As we grow older, our muscles gradually weaken. Recently, researchers discovered that the hepatocyte growth factor (HGF), a crucial protein for skeletal muscle development, loses its effectiveness due to nitration as we age. The same research team has now created a monoclonal antibody that prevents the nitration of HGF, thus safeguarding its function from age-related decline. This breakthrough was confirmed using muscle cell cultures from rats.
Aging is a universal experience. Even though life expectancy has significantly risen in recent times, we continue to face various health challenges as we grow older. A notable issue is the reduction of muscle mass and function, which can lead to weakness and atrophy. This is especially concerning in aging societies like Japan, where increased longevity can drastically affect quality of life without adequate muscle strength.
Researchers from Kyushu University have made strides toward targeted therapies for age-related muscle atrophy by developing a new antibody that targets the dysfunction of the hepatocyte growth factor (HGF). This protein is vital for muscle growth, repair, and regeneration. Their research has been published in the journal Aging Cell.
Muscle development and repair are supported by a special group of stem cells known as satellite cells. When we exercise or sustain an injury, these satellite cells are activated to create new muscle fibers. A key driver in this process is the HGF.
Professor Ryuichi Tatsumi from the Faculty of Agriculture, who led the study, stated, “Earlier in the year, we discovered that HGF undergoes nitration, which occurs when nitrogen dioxide attaches to the amino acid tyrosine in the protein. This is a common biological modification, but we found that nitration causes HGF to lose its functionality, and this effect intensifies with age.”
Motivated by this discovery, Tatsumi and his team aimed to stop the nitration of HGF. They developed antibodies designed to bind to the protein and prevent nitration from happening.

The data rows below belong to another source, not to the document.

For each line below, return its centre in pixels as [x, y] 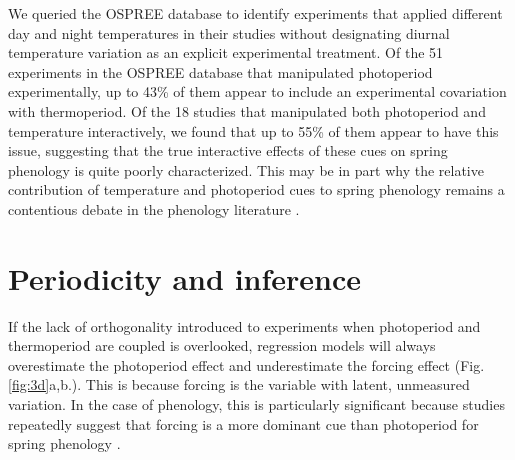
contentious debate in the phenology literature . [154, 208]
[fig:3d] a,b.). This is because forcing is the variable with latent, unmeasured [239, 384]
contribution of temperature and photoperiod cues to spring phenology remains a [256, 189]
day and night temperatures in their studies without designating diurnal [229, 32]
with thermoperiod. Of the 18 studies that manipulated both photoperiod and [247, 110]
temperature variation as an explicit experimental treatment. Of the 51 [226, 52]
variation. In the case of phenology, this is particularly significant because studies [256, 404]
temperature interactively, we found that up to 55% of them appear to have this [253, 130]
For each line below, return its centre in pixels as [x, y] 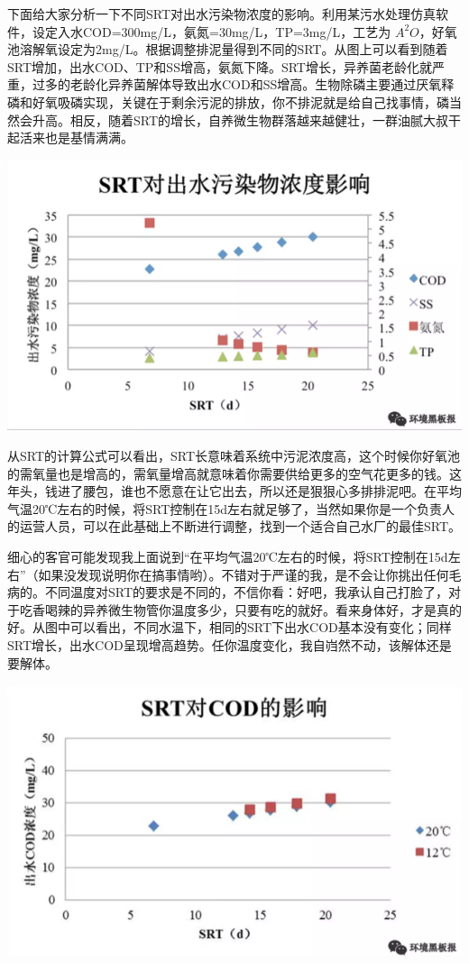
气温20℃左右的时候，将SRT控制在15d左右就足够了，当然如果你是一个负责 [225, 508]
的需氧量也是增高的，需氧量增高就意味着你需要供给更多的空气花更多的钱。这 [234, 473]
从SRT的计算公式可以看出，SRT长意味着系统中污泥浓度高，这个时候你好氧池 [234, 456]
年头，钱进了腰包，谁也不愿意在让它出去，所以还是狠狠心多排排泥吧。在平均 [234, 491]
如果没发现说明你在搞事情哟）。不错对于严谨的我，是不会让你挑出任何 [244, 574]
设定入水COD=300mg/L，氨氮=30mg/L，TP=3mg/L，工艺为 [212, 31]
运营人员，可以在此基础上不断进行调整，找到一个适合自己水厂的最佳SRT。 [240, 526]
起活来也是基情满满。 [70, 138]
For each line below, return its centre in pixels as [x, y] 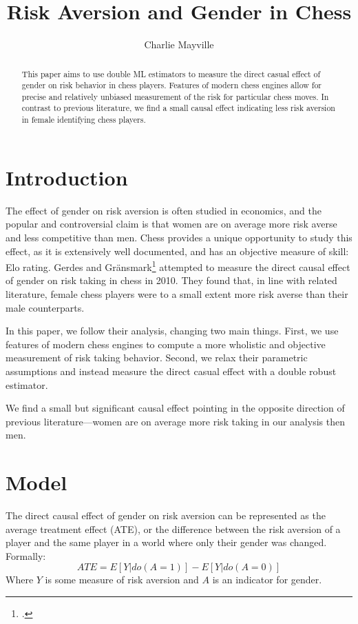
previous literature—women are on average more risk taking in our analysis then [175, 421]
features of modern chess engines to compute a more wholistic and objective [166, 344]
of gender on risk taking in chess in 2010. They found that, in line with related [171, 280]
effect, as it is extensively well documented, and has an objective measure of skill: [177, 251]
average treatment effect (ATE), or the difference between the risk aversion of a [173, 529]
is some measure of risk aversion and [122, 580]
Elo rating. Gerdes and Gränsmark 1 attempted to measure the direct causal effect [178, 266]
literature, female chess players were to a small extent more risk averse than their [177, 293]
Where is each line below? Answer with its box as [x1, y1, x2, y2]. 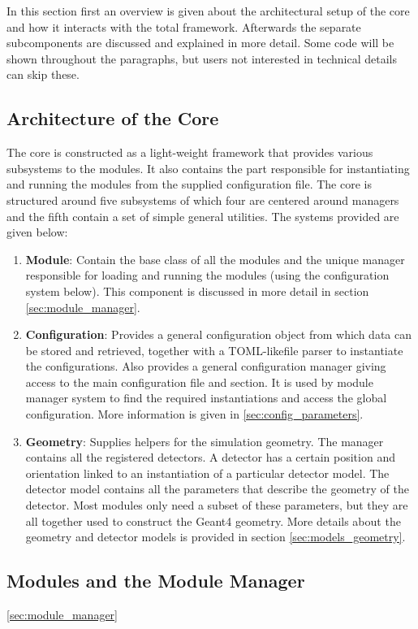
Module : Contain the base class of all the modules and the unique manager [25, 250, 405, 267]
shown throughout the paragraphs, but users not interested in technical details [6, 50, 397, 67]
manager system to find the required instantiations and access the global [25, 389, 387, 406]
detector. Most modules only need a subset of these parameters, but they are [25, 497, 408, 514]
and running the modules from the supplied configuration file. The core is [6, 176, 372, 193]
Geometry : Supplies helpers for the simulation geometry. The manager [25, 432, 384, 449]
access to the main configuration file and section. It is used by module [25, 373, 373, 390]
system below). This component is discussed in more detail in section [25, 282, 369, 299]
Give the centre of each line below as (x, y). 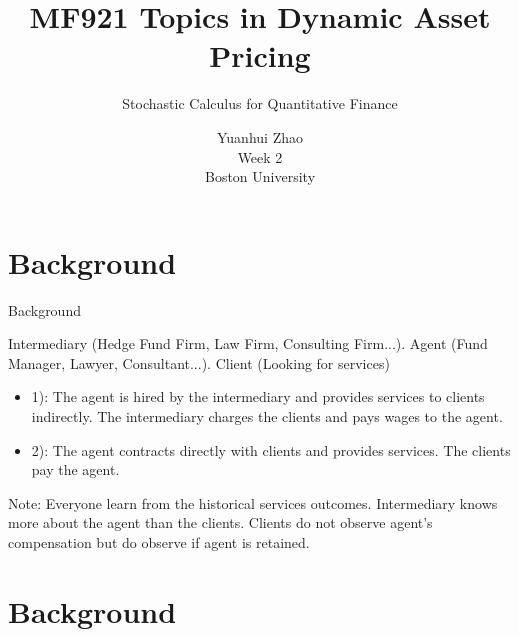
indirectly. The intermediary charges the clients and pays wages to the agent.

“Specifically, nitration occurs at the 198th and 250th tyrosine amino acids in HGF. We used rat cell cultures to create and test various antibodies that could specifically target these sites and inhibit nitration,” Tatsumi explained. “After extensive testing, we identified two promising antibodies: 1H41C10 and 1H42F4N. The antibody 1H42F4N effectively blocked the nitration at the 198th tyrosine, while 1H41C10 inhibited nitration at both sites.”
Further testing showed that these new antibodies did not interfere with the activity of HGF itself, indicating that it could still stimulate satellite cells.
The team is enthusiastic about their findings and the significant prospects for new treatments aimed at age-related muscle atrophy and other health issues tied to impaired muscle regeneration.
“Certainly, more research is required before we can apply this in humans, but we are optimistic about the potential we’ve uncovered,” Tatsumi concluded. “HGF has numerous critical roles across various tissues and organs in the body. With continued research, we may discover other therapeutic uses of HGF in different medical conditions.”